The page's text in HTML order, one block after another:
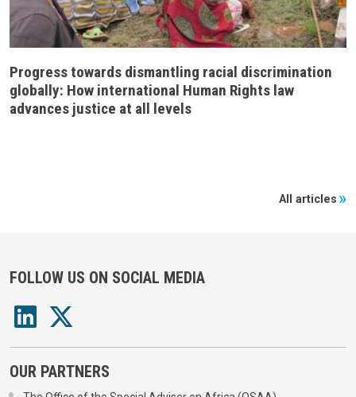
Progress towards dismantling racial discrimination
globally: How international Human Rights law
advances justice at all levels
All articles
FOLLOW US ON SOCIAL MEDIA
OUR PARTNERS
━━━━━━━━━━
_Work to complete_. In your copy of the listing above, every line must match exactly and no picture may appear.

_Answer box_.
The page's text in HTML order, one block after another:
Progress towards dismantling racial discrimination
globally: How international Human Rights law
advances justice at all levels
All articles
FOLLOW US ON SOCIAL MEDIA
OUR PARTNERS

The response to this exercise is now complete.